The pro-pot sentiment is clear in the 12 states where voters have
approved medical marijuana initiatives since 1996. Those popular laws,
passed mostly in Western states, allow doctors to prescribe pot with a
fair degree of leeway. Eleven states, including some without the
medical provision, have effectively decriminalized marijuana for all
adult consumers, treating them no more seriously than drivers who
commit minor traffic violations. Voters in some cities, such as
Denver, have gone so far as to eliminate all penalties for adults who
possess small amounts.

The federal government stubbornly keeps on pursuing pot consumers
everywhere, even though studies show marijuana is a lighter drug than
alcohol. Pot smoking does not seem to lead to the use of heavier
drugs, and does not cause crime waves. According to pot consumer
websites, luminaries in both political parties admit they've smoked
the herb, from Bill Clinton and Al Gore to Newt Gingrich and New York
City Mayor Michael Bloomberg, along with movie stars, musicians, and
bestselling authors such as Stephen King. King says, "Marijuana should
not only be legal, I think it should be a cottage industry."

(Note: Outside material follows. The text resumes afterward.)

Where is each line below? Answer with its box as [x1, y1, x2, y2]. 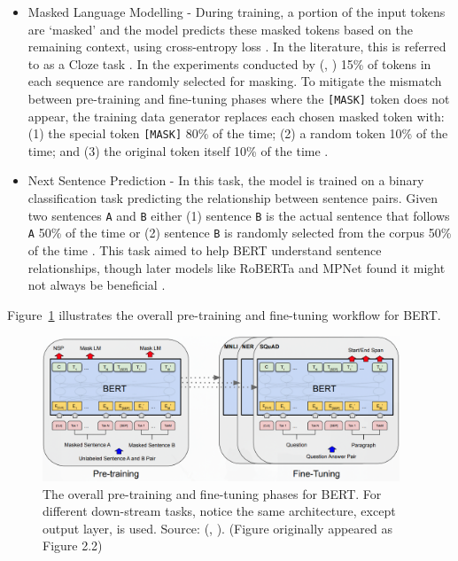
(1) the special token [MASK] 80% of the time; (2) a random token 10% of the [27, 124, 448, 143]
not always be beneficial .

Meanwhile, the country's "addiction" to oil and gas, as recovering
oilman George W. Bush described it in his State of the Union speech,
has far more negatives. Unlike the oil and gas industry, potheads
don't want to abolish environmental protections so that drilling rigs
can invade the Arctic National Wildlife Refuge and wild lands in the
Rocky Mountains.

They don't want to build new port facilities to receive shiploads of
explosive liquefied natural gas, which would ramp up power plants to
heat and cool the epidemic of trophy homes. They're not sending the
Montana National Guard to Iraq to secure their supply lines. All they
want is a simple grower's light and a closet, or a few square feet of
garden.

On the crucial issue of global warming, all the pot-puffers' smoke
adds up to a tiny fraction of the tailpipe emissions from 24 million
gas-guzzling SUVs, not to mention all the inefficient pickup trucks,
diesel semis, snowmobiles and ATVs. And in a directly lethal
comparison, 40,000 Americans die each year in wrecks of oil-propelled
vehicles; it's difficult to find evidence of a single death due to
smoking pot.

Over and over, the oil and gas industry says that whatever consumers
want, they should get. They want the federal government to stay out of
that equation.

If the industry applied its might and reasoning to the government's
denial of pot smokers, it would tip the scales of justice and settle
that issue once and for all. The question should be posed to the CEOs
and their followers: If they don't support legalizing marijuana,
aren't they merely self-serving - thinking of their corporate profits
- in their stance on the energy issue?